We run a public OpenShift cluster for Katrin experiment which hosts all our services, but also allows KATRIN collaboration to run a variety of their applications. In future we look to extended it to other projects and provide scheduling mechanisms to ensure a fair share of resources for each of the experiment.

ADEI: Advanced Data Extraction Infrastructure

ADEI is a scalable platform to explore, manage, and visualize large archives of time series data. The main objective is to provide a single access point to all control data collected by the various subsystems of a large scientific experiment. ADEI includes a data abstraction layer allowing to integrate data written in different formats, stored in a variety of database engines, and recorded with varying sampling rates. RESTful API is used for integration with general data management system of the experiment. The filtering, search, visualization, and data analysis modules rely on developed caching strategies to provide interactive response also for very large archives. Depending on the expected data rate, ADEI can be either installed on a single server or deployed as multiple scalable components in RedHat's OpenShift cloud platform.

Figure 1: ADEI architecture

The ADEI web frontend is inspired by GoogleMaps interface. Single or multiple time series are plotted using the data from currently selected time interval. Then, the plot could be dragged and zoomed over time and value axes. The region of plot may be selected for detailed statistical analysis or exported in one of the supported formats. ADEI also integrates an WiKi engine and simple interface for statistical analysis. The WiKi provides a way to describe structure of the data and provides several specific extensions on top of standard WiKi syntax to automatically generate channel lists and data preview. A set of statistical modules is available for ADEI to extract extended information from the time series and provide basic insight in cross-correlations between different channels.

Figure 2: ADEI web display

WAVe: Web-based volume visualization

With rapidly growing sizes of the scientific archives, there is a trend of keeping data at facilities and providing remote cloud-based services for data analysis. As part of the effort, we develop online data visualization platform which enables high quality preview of archived data. Combining client-side and server-side rendering and multi-level cache hierarchy we are able to provide interactive visualization without compromise in image quality.

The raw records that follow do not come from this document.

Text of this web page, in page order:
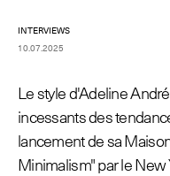
INTERVIEWS
10.07.2025
Le style d'Adeline
incessants des
lancement de sa
Minimalism" par le
Le Calendrier Provisoire
2027 est en ligne !
© Line Brusegan
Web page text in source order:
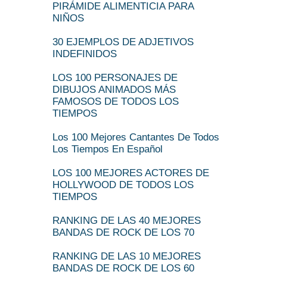
PIRÁMIDE ALIMENTICIA PARA
NIÑOS
30 EJEMPLOS DE ADJETIVOS
INDEFINIDOS
LOS 100 PERSONAJES DE
DIBUJOS ANIMADOS MÁS
FAMOSOS DE TODOS LOS
TIEMPOS
Los 100 Mejores Cantantes De Todos
Los Tiempos En Español
LOS 100 MEJORES ACTORES DE
HOLLYWOOD DE TODOS LOS
TIEMPOS
RANKING DE LAS 40 MEJORES
BANDAS DE ROCK DE LOS 70
RANKING DE LAS 10 MEJORES
BANDAS DE ROCK DE LOS 60
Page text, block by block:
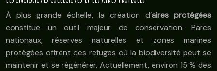
À plus grande échelle, la création d’aires protégées
constitue un outil majeur de conservation. Parcs
nationaux, réserves naturelles et zones marines
protégées offrent des refuges où la biodiversité peut se
maintenir et se régénérer. Actuellement, environ 15 % des
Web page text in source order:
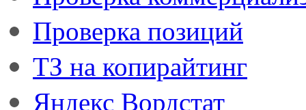
Проверка позиций
ТЗ на копирайтинг
Яндекс Вордстат
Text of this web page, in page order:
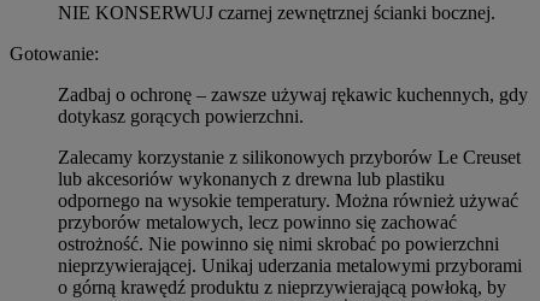
NIE KONSERWUJ czarnej zewnętrznej ścianki bocznej.
Gotowanie:
Zadbaj o ochronę – zawsze używaj rękawic kuchennych, gdy
dotykasz gorących powierzchni.
Zalecamy korzystanie z silikonowych przyborów Le Creuset
lub akcesoriów wykonanych z drewna lub plastiku
odpornego na wysokie temperatury. Można również używać
przyborów metalowych, lecz powinno się zachować
ostrożność. Nie powinno się nimi skrobać po powierzchni
nieprzywierającej. Unikaj uderzania metalowymi przyborami
o górną krawędź produktu z nieprzywierającą powłoką, by
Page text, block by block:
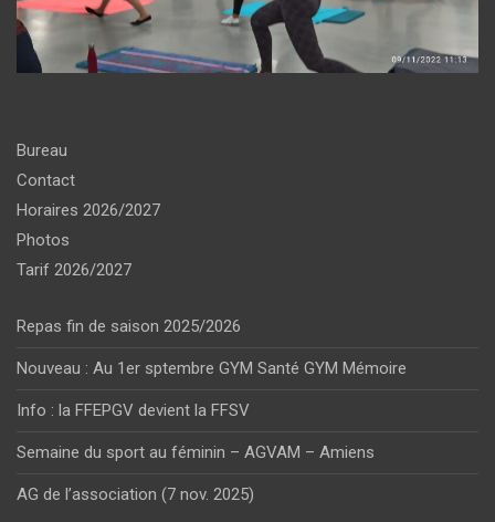
Bureau
Contact
Horaires 2026/2027
Photos
Tarif 2026/2027
Repas fin de saison 2025/2026
Nouveau : Au 1er sptembre GYM Santé GYM Mémoire
Info : la FFEPGV devient la FFSV
Semaine du sport au féminin – AGVAM – Amiens
AG de l’association (7 nov. 2025)
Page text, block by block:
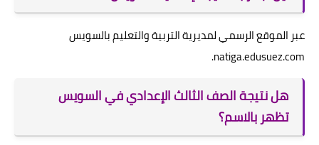
عبر الموقع الرسمي لمديرية التربية والتعليم بالسويس
natiga.edusuez.com.
هل نتيجة الصف الثالث الإعدادي في السويس
تظهر بالاسم؟
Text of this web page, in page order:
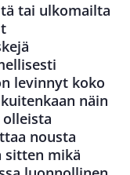
tai ulkomailta
levinnyt koko
näin
nousta
sitten mikä

The developed framework supports volume and surface rendering modes and also enables zoom-on-demand approach, where a selected volumetric region is reloaded with higher details.

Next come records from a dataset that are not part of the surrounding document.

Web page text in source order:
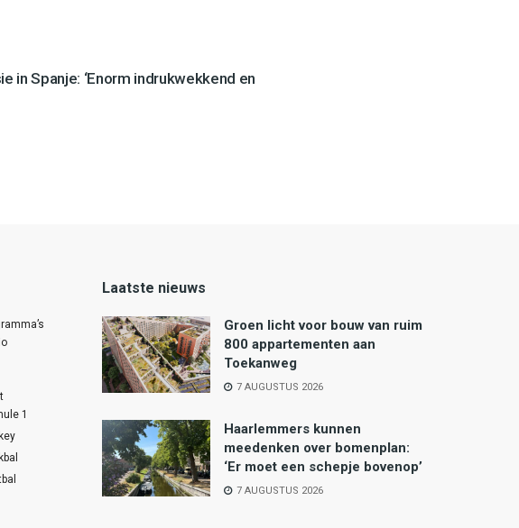
in Spanje: ‘Enorm indrukwekkend en
1
Laatste nieuws
Groen licht voor bouw van ruim
800 appartementen aan
Toekanweg
7 AUGUSTUS 2026
Haarlemmers kunnen
meedenken over bomenplan:
‘Er moet een schepje bovenop’
7 AUGUSTUS 2026
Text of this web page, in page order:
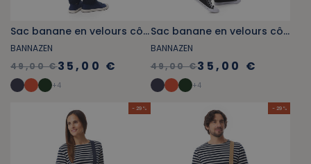
Sac banane en velours côtelé bleu provençal
BANNAZEN
49,00 €35,00 €
+4
Sac banane en velours côtelé vieux rose
BANNAZEN
49,00 €35,00 €
+4
- 29 % - 29 %
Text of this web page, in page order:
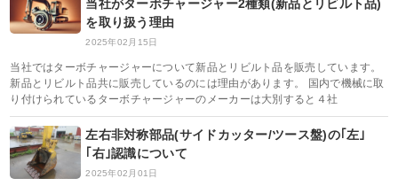
当社がターボチャージャー2種類(新品とリビルト品)
を取り扱う理由
2025年02月15日
当社ではターボチャージャーについて新品とリビルト品を販売しています。
新品とリビルト品共に販売しているのには理由があります。 国内で機械に取
り付けられているターボチャージャーのメーカーは大別すると４社
左右非対称部品(サイドカッター/ツース盤)の｢左｣
｢右｣認識について
2025年02月01日

To provide robust visualization system we are developing a range of technologies:

  • Databases and efficient organization of 3D/4D imaging data

  • Standard image processing methods, e.g. background removal, noise reduction, etc.

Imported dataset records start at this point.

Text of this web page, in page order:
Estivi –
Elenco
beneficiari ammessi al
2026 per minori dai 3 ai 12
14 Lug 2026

  • Basic segmentation methods aimed to remove enclosures and containers around the objects

  • Image and video compression method

  • Remote 3D visualization with WebGL with special emphasis on adaptive quality, progressive loading and fast rendering methods

  • Analysis of user interaction with the aim of developing ML-based methods for system adaptation based on user behaviour and interests, e.g. adaptive image compression

Figure 3: WAVe render view of a screw joint

 

Experiments & Projects

  • CATRIN

  • Edelweiss

  • Meteorological instruments (KIT Cube & Weather Tower)

  • Energy storage (BESS)

  • ASEC & SEVAN

  • TOSKA

  • ASTOR & NOVA

For students

We occasionally offer student topics across a variety of technologies used in our project. The topics range from database technology to cloud computing, image processing, and web-based visualization. The actual offerings are publish on IPE web site.